秋深い山で姉妹は、黙って向かい合い、精霊の声を聞いた。
見つめることで、忘れないように、瞳に姿を焼き付けた。
5才の少女の墓は、ただ土饅頭だった。

「小さな墓地ね。」
「海の向こうで死んだ人たちが、埋葬されている。」と、占い師が教えてくれた。
流れ着いたのは、ガラスの破片だけだった。
「人は死ぬともう会えなくなる。」と教えてくれた。
占い師は、流れ着いたガラスのカケラを拾い集め、墓地を作った。
「魂の再生を信じる?」
「いいや。

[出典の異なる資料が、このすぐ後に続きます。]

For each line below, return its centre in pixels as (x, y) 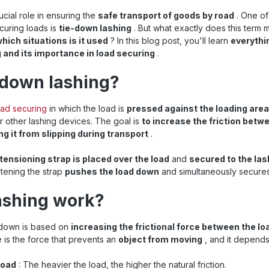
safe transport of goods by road (166, 15)
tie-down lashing (95, 28)
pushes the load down (112, 171)
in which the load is (87, 108)
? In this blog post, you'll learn (169, 40)
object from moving (160, 239)

」
300km先では戦争をしている。
空爆で銀色の雨が降り、ノバフタに拒絶された人の多くは、ガラスの雨に打たれて死んで行った。
30年前、ぼくは燃え盛る海でノアの方舟に乗っていた。

68億人いた地球の人口は、2016年以降、急激に減少を始めた。
水不足、感染症の拡大、食糧不作が続いた。
30年経っても、多くの魂は再生出来なかった。
少女だった肉体は消えさり、土饅頭は平らに戻った。

「わたしに触れていいのよ。」
人は肌を触れ合うことで、愛を感じ始める。
ぼくは30年後の未来から戻って来たハルミを抱き寄せた。
セックスをすると、みんな幸せになれる。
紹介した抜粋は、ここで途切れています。